What this task involves
Give back the lines below exactly, but do not include any pictures.

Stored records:
========================================
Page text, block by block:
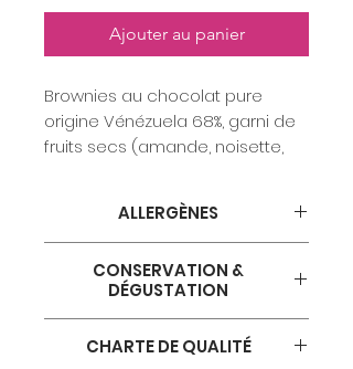
Ajouter au panier
Brownies au chocolat pure
origine Vénézuela 68%, garni de
fruits secs (amande, noisette,
ALLERGÈNES
à coque - arachide
CONSERVATION &
DÉGUSTATION
température ambiante, bien
CHARTE DE QUALITÉ
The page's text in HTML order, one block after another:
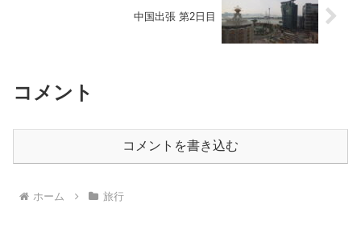
中国出張 第2日目
コメント
コメントを書き込む
ホーム 旅行
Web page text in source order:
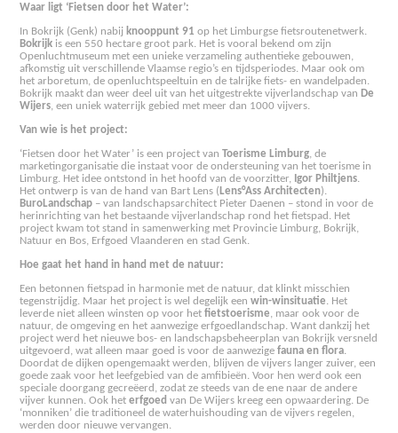
Waar ligt ‘Fietsen door het Water’:
In Bokrijk (Genk) nabij knooppunt 91 op het Limburgse fietsroutenetwerk.
Bokrijk is een 550 hectare groot park. Het is vooral bekend om zijn
Openluchtmuseum met een unieke verzameling authentieke gebouwen,
afkomstig uit verschillende Vlaamse regio’s en tijdsperiodes. Maar ook om
het arboretum, de openluchtspeeltuin en de talrijke fiets- en wandelpaden.
Bokrijk maakt dan weer deel uit van het uitgestrekte vijverlandschap van De
Wijers, een uniek waterrijk gebied met meer dan 1000 vijvers.
Van wie is het project:
‘Fietsen door het Water’ is een project vanToerisme Limburg, de
marketingorganisatie die instaat voor de ondersteuning van het toerisme in
Limburg. Het idee ontstond in het hoofd van de voorzitter, Igor Philtjens.
Het ontwerp is van de hand van Bart Lens ( Lens°Ass Architecten).
BuroLandschap – van landschapsarchitect Pieter Daenen – stond in voor de
herinrichting van het bestaande vijverlandschap rond het fietspad. Het
project kwam tot stand in samenwerking met Provincie Limburg, Bokrijk,
Natuur en Bos, Erfgoed Vlaanderen en stad Genk.
Hoe gaat het hand in hand met de natuur:
Een betonnen fietspad in harmonie met de natuur, dat klinkt misschien
tegenstrijdig. Maar het project is wel degelijk eenwin-winsituatie. Het
leverde niet alleen winsten op voor hetfietstoerisme, maar ook voor de
natuur, de omgeving en het aanwezige erfgoedlandschap. Want dankzij het
project werd het nieuwe bos- en landschapsbeheerplan van Bokrijk versneld
uitgevoerd, wat alleen maar goed is voor de aanwezigefauna en flora.
Doordat de dijken opengemaakt werden, blijven de vijvers langer zuiver, een
goede zaak voor het leefgebied van de amfibieën. Voor hen werd ook een
speciale doorgang gecreëerd, zodat ze steeds van de ene naar de andere
vijver kunnen. Ook heterfgoed van De Wijers kreeg een opwaardering. De
‘monniken’ die traditioneel de waterhuishouding van de vijvers regelen,
werden door nieuwe vervangen.
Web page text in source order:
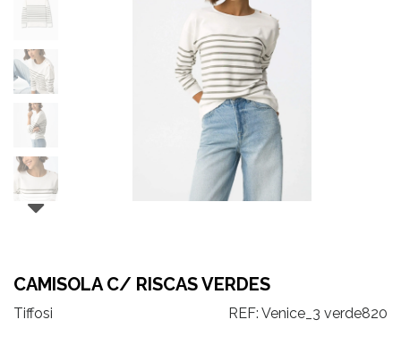
CAMISOLA C/ RISCAS VERDES
Tiffosi REF: Venice_3 verde820
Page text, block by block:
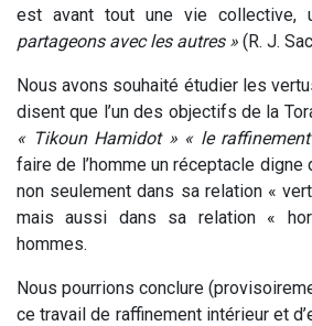
est avant tout une vie collective,
partageons avec les autres » (R. J.
Nous avons souhaité étudier les
disent que l’un des objectifs de la
« Tikoun Hamidot » « le
faire de l’homme un réceptacle
non seulement dans sa relation «
mais aussi dans sa relation «
hommes.
Nous pourrions conclure
ce travail de raffinement intérieur et
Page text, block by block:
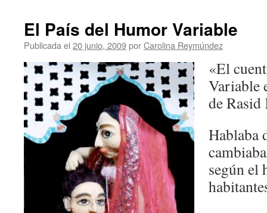
El País del Humor Variable
Publicada el 20 junio, 2009porCarolina Reymúndez
«El
Variable
de
Hablaba
según el
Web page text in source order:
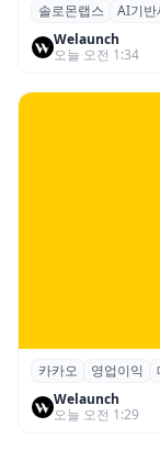
솔로몬랩스,
절세 전략 AI
솔로몬랩스 AI기반
Welaunch
오늘 오전 1:34
카카오,
이익 2770억
카카오 영업이익
Welaunch
오늘 오전 1:29
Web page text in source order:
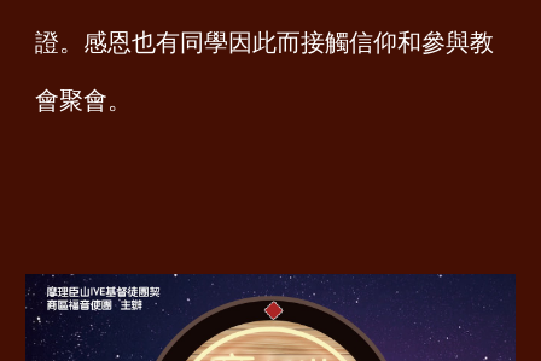
證。感恩也有同學因此而接觸信仰和參與教
會聚會。
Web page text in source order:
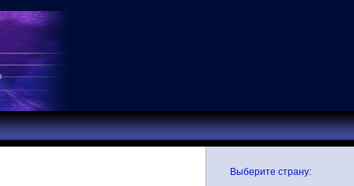
Выберите страну:
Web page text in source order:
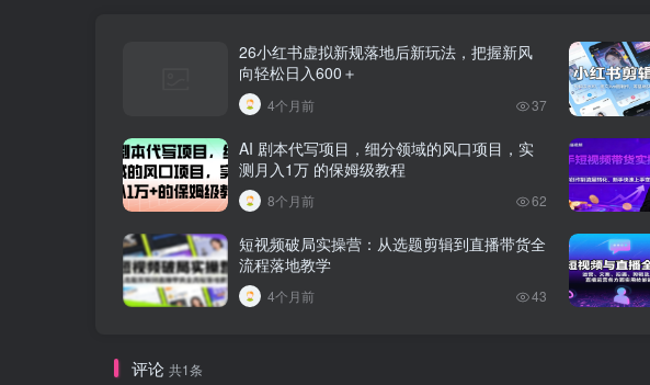
26小红书虚拟新规落地后新玩法，把握新风
向轻松日入600＋
4个月前 37
AI 剧本代写项目，细分领域的风口项目，实
测月入1万 的保姆级教程
8个月前 62
短视频破局实操营：从选题剪辑到直播带货全
流程落地教学
4个月前 43
评论 共1条
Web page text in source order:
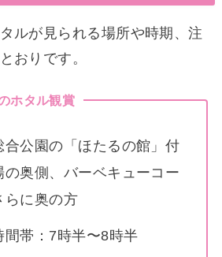
ルが見られる場所や時期、注
おりです。
ホタル観賞
合公園の「ほたるの館」付
奥側、バーベキューコー
らに奥の方
間帯：7時半〜8時半
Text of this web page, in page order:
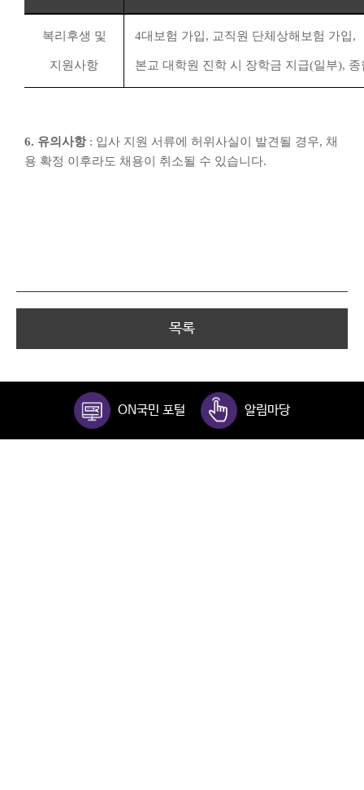
복리후생 및
지원사항
4대보험 가입, 교직원 단체상해보험 가입,
본교 대학원 진학 시 장학금 지급(일부), 종
6. 유의사항: 입사 지원 서류에 허위사실이 발견될 경우, 채
용 확정 이후라도 채용이 취소될 수 있습니다.
목록
ON국민 포털 알림마당
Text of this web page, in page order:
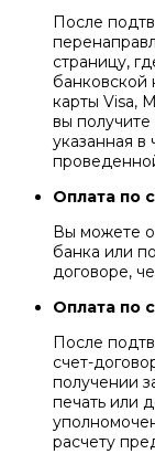
После
страницу,
банковской
карты Visa,
вы
указанная
Оплата по
Вы можете
банка или
договоре,
Оплата по
После
счет-
получении
печать или
расчету
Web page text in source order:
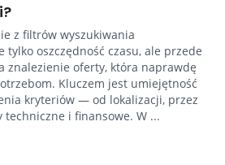
z filtrów wyszukiwania
tylko oszczędność czasu, ale przede
znalezienie oferty, która naprawdę
Kluczem jest umiejętność
kryteriów — od lokalizacji, przez
techniczne i finansowe. W ...
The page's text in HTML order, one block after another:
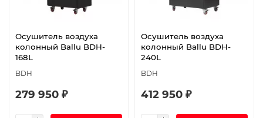
Осушитель воздуха
колонный Ballu BDH-
168L
BDH
279 950 ₽
Осушитель воздуха
колонный Ballu BDH-
240L
BDH
412 950 ₽
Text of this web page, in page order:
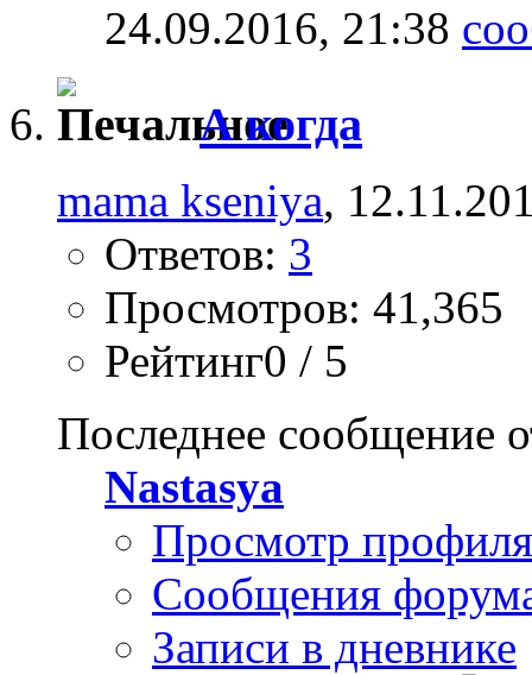
24.09.2016, 21:38
А когда
mama kseniya,
Ответов: 3
Просмотров: 41,365
Рейтинг0 / 5
Последнее сообщение
Nastasya
Просмотр профиля
Сообщения
Записи в дневнике
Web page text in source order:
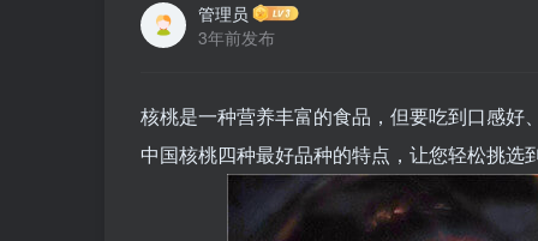
管理员
3年前发布
核桃是一种营养丰富的食品，但要吃到口感
中国核桃四种最好品种的特点，让您轻松挑选
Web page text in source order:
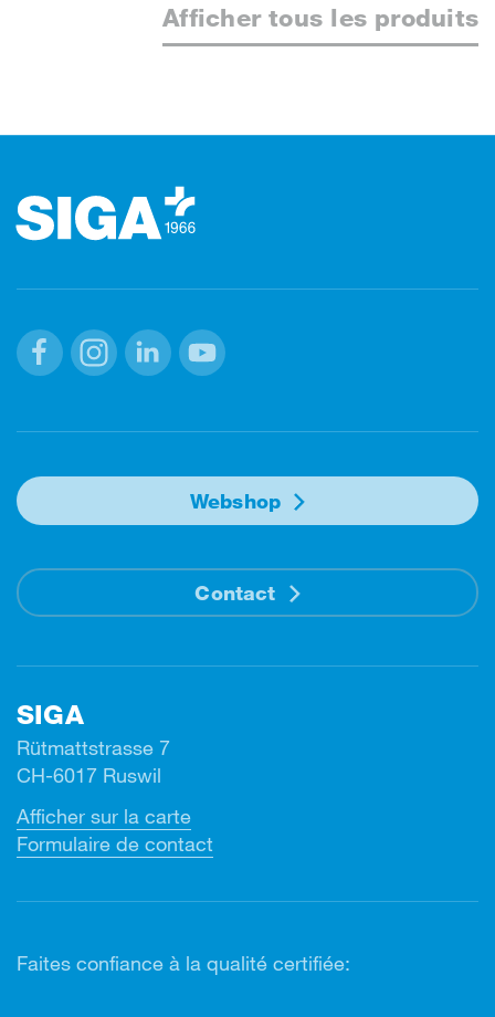
Afficher tous les produits
Webshop
Contact
SIGA
Rütmattstrasse 7
CH-6017 Ruswil
Afficher sur la carte
Formulaire de contact
Faites confiance à la qualité certifiée:
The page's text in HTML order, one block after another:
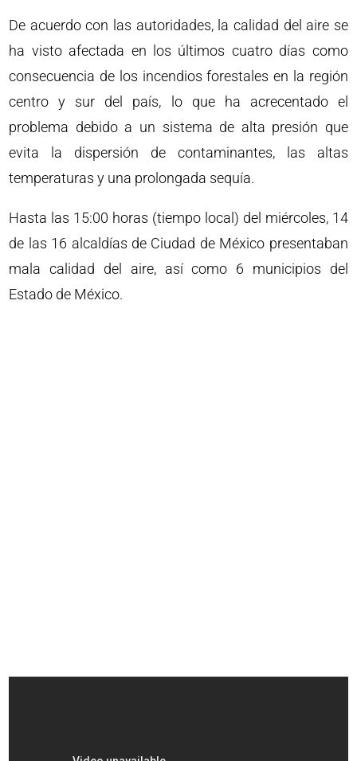
De acuerdo con las autoridades, la calidad del aire se
ha visto afectada en los últimos cuatro días como
consecuencia de los incendios forestales en la región
centro y sur del país, lo que ha acrecentado el
problema debido a un sistema de alta presión que
evita la dispersión de contaminantes, las altas
temperaturas y una prolongada sequía.
Hasta las 15:00 horas (tiempo local) del miércoles, 14
de las 16 alcaldías de Ciudad de México presentaban
mala calidad del aire, así como 6 municipios del
Estado de México.
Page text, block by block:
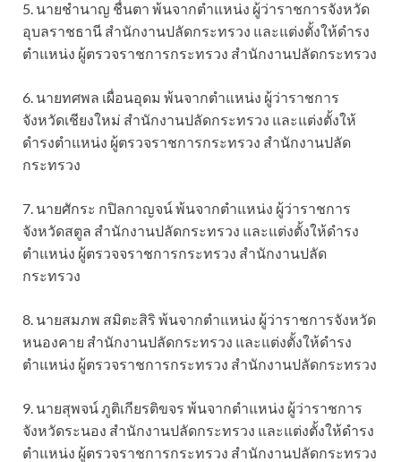
5. นายชำนาญ ชื่นตา พ้นจากตำแหน่ง ผู้ว่าราชการจังหวัด
อุบลราชธานี สำนักงานปลัดกระทรวง และแต่งตั้งให้ดำรง
ตำแหน่ง ผู้ตรวจราชการกระทรวง สำนักงานปลัดกระทรวง
6. นายทศพล เผื่อนอุดม พ้นจากตำแหน่ง ผู้ว่าราชการ
จังหวัดเชียงใหม่ สำนักงานปลัดกระทรวง และแต่งตั้งให้
ดำรงตำแหน่ง ผู้ตรวจราชการกระทรวง สำนักงานปลัด
กระทรวง
7. นายศักระ กปิลกาญจน์ พ้นจากตำแหน่ง ผู้ว่าราชการ
จังหวัดสตูล สำนักงานปลัดกระทรวง และแต่งตั้งให้ดำรง
ตำแหน่ง ผู้ตรวจจราชการกระทรวง สำนักงานปลัด
กระทรวง
8. นายสมภพ สมิตะสิริ พ้นจากตำแหน่ง ผู้ว่าราชการจังหวัด
หนองคาย สำนักงานปลัดกระทรวง และแต่งตั้งให้ดำรง
ตำแหน่ง ผู้ตรวจราชการกระทรวง สำนักงานปลัดกระทรวง
9. นายสุพจน์ ภูติเกียรติขจร พ้นจากตำแหน่ง ผู้ว่าราชการ
จังหวัดระนอง สำนักงานปลัดกระทรวง และแต่งตั้งให้ดำรง
ตำแหน่ง ผู้ตรวจราชการกระทรวง สำนักงานปลัดกระทรวง
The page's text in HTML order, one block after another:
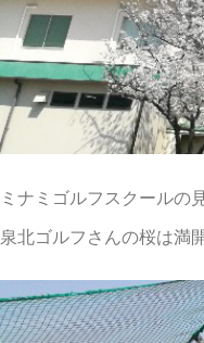
ミナミゴルフスクールの
泉北ゴルフさんの桜は満
========================================
Answer section
Page text, block by block:
Ajouter au panier
Brownies au chocolat pure
origine Vénézuela 68%, garni de
fruits secs (amande, noisette,
ALLERGÈNES
à coque - arachide
CONSERVATION &
DÉGUSTATION
température ambiante, bien
CHARTE DE QUALITÉ
The page's text in HTML order, one block after another:
中国出張 第2日目
コメント
コメントを書き込む
ホーム 旅行
Web page text in source order:
Waar ligt ‘Fietsen door het Water’:
In Bokrijk (Genk) nabij knooppunt 91 op het Limburgse fietsroutenetwerk.
Bokrijk is een 550 hectare groot park. Het is vooral bekend om zijn
Openluchtmuseum met een unieke verzameling authentieke gebouwen,
afkomstig uit verschillende Vlaamse regio’s en tijdsperiodes. Maar ook om
het arboretum, de openluchtspeeltuin en de talrijke fiets- en wandelpaden.
Bokrijk maakt dan weer deel uit van het uitgestrekte vijverlandschap van De
Wijers, een uniek waterrijk gebied met meer dan 1000 vijvers.
Van wie is het project:
‘Fietsen door het Water’ is een project vanToerisme Limburg, de
marketingorganisatie die instaat voor de ondersteuning van het toerisme in
Limburg. Het idee ontstond in het hoofd van de voorzitter, Igor Philtjens.
Het ontwerp is van de hand van Bart Lens ( Lens°Ass Architecten).
BuroLandschap – van landschapsarchitect Pieter Daenen – stond in voor de
herinrichting van het bestaande vijverlandschap rond het fietspad. Het
project kwam tot stand in samenwerking met Provincie Limburg, Bokrijk,
Natuur en Bos, Erfgoed Vlaanderen en stad Genk.
Hoe gaat het hand in hand met de natuur:
Een betonnen fietspad in harmonie met de natuur, dat klinkt misschien
tegenstrijdig. Maar het project is wel degelijk eenwin-winsituatie. Het
leverde niet alleen winsten op voor hetfietstoerisme, maar ook voor de
natuur, de omgeving en het aanwezige erfgoedlandschap. Want dankzij het
project werd het nieuwe bos- en landschapsbeheerplan van Bokrijk versneld
uitgevoerd, wat alleen maar goed is voor de aanwezigefauna en flora.
Doordat de dijken opengemaakt werden, blijven de vijvers langer zuiver, een
goede zaak voor het leefgebied van de amfibieën. Voor hen werd ook een
speciale doorgang gecreëerd, zodat ze steeds van de ene naar de andere
vijver kunnen. Ook heterfgoed van De Wijers kreeg een opwaardering. De
‘monniken’ die traditioneel de waterhuishouding van de vijvers regelen,
werden door nieuwe vervangen.
Web page text in source order:
CAMISOLA C/ RISCAS VERDES
Tiffosi REF: Venice_3 verde820
Page text, block by block:
est avant tout une vie collective,
partageons avec les autres » (R. J.
Nous avons souhaité étudier les
disent que l’un des objectifs de la
« Tikoun Hamidot » « le
faire de l’homme un réceptacle
non seulement dans sa relation «
mais aussi dans sa relation «
hommes.
Nous pourrions conclure
ce travail de raffinement intérieur et
Page text, block by block:
El País del Humor Variable
Publicada el 20 junio, 2009porCarolina Reymúndez
«El
Variable
de
Hablaba
según el
Web page text in source order:
솔로몬랩스,
절세 전략 AI
솔로몬랩스 AI기반
Welaunch
오늘 오전 1:34
카카오,
이익 2770억
카카오 영업이익
Welaunch
오늘 오전 1:29
Web page text in source order:
證。感恩也有同學因此而接觸信仰和參與教
會聚會。
Web page text in source order:
Выберите страну:
Web page text in source order:
26小红书虚拟新规落地后新玩法，把握新风
向轻松日入600＋
4个月前 37
AI 剧本代写项目，细分领域的风口项目，实
测月入1万 的保姆级教程
8个月前 62
短视频破局实操营：从选题剪辑到直播带货全
流程落地教学
4个月前 43
评论 共1条
Web page text in source order:
ルが見られる場所や時期、注
おりです。
ホタル観賞
合公園の「ほたるの館」付
奥側、バーベキューコー
らに奥の方
間帯：7時半〜8時半
Text of this web page, in page order:
복리후생 및
지원사항
4대보험 가입, 교직원 단체상해보험 가입,
본교 대학원 진학 시 장학금 지급(일부), 종
6. 유의사항: 입사 지원 서류에 허위사실이 발견될 경우, 채
용 확정 이후라도 채용이 취소될 수 있습니다.
목록
ON국민 포털 알림마당
Text of this web page, in page order:
После
страницу,
банковской
карты Visa,
вы
указанная
Оплата по
Вы можете
банка или
договоре,
Оплата по
После
счет-
получении
печать или
расчету
Web page text in source order:
z filtrów wyszukiwania
tylko oszczędność czasu, ale przede
znalezienie oferty, która naprawdę
Kluczem jest umiejętność
kryteriów — od lokalizacji, przez
techniczne i finansowe. W ...
The page's text in HTML order, one block after another:
Осушитель воздуха
колонный Ballu BDH-
168L
BDH
279 950 ₽
Осушитель воздуха
колонный Ballu BDH-
240L
BDH
412 950 ₽
Text of this web page, in page order:
24.09.2016, 21:38
А когда
mama kseniya,
Ответов: 3
Просмотров: 41,365
Рейтинг0 / 5
Последнее сообщение
Nastasya
Просмотр профиля
Сообщения
Записи в дневнике
Web page text in source order:
管理员
3年前发布
核桃是一种营养丰富的食品，但要吃到口感
中国核桃四种最好品种的特点，让您轻松挑选
Web page text in source order:
Afficher tous les produits
Webshop
Contact
SIGA
Rütmattstrasse 7
CH-6017 Ruswil
Afficher sur la carte
Formulaire de contact
Faites confiance à la qualité certifiée:
The page's text in HTML order, one block after another:
De acuerdo con las autoridades, la calidad del aire se
ha visto afectada en los últimos cuatro días como
consecuencia de los incendios forestales en la región
centro y sur del país, lo que ha acrecentado el
problema debido a un sistema de alta presión que
evita la dispersión de contaminantes, las altas
temperaturas y una prolongada sequía.
Hasta las 15:00 horas (tiempo local) del miércoles, 14
de las 16 alcaldías de Ciudad de México presentaban
mala calidad del aire, así como 6 municipios del
Estado de México.
Page text, block by block:
5. นายชำนาญ ชื่นตา พ้นจากตำแหน่ง ผู้ว่าราชการจังหวัด
อุบลราชธานี สำนักงานปลัดกระทรวง และแต่งตั้งให้ดำรง
ตำแหน่ง ผู้ตรวจราชการกระทรวง สำนักงานปลัดกระทรวง
6. นายทศพล เผื่อนอุดม พ้นจากตำแหน่ง ผู้ว่าราชการ
จังหวัดเชียงใหม่ สำนักงานปลัดกระทรวง และแต่งตั้งให้
ดำรงตำแหน่ง ผู้ตรวจราชการกระทรวง สำนักงานปลัด
กระทรวง
7. นายศักระ กปิลกาญจน์ พ้นจากตำแหน่ง ผู้ว่าราชการ
จังหวัดสตูล สำนักงานปลัดกระทรวง และแต่งตั้งให้ดำรง
ตำแหน่ง ผู้ตรวจจราชการกระทรวง สำนักงานปลัด
กระทรวง
8. นายสมภพ สมิตะสิริ พ้นจากตำแหน่ง ผู้ว่าราชการจังหวัด
หนองคาย สำนักงานปลัดกระทรวง และแต่งตั้งให้ดำรง
ตำแหน่ง ผู้ตรวจราชการกระทรวง สำนักงานปลัดกระทรวง
9. นายสุพจน์ ภูติเกียรติขจร พ้นจากตำแหน่ง ผู้ว่าราชการ
จังหวัดระนอง สำนักงานปลัดกระทรวง และแต่งตั้งให้ดำรง
ตำแหน่ง ผู้ตรวจราชการกระทรวง สำนักงานปลัดกระทรวง
The page's text in HTML order, one block after another:
ミナミゴルフスクールの
泉北ゴルフさんの桜は満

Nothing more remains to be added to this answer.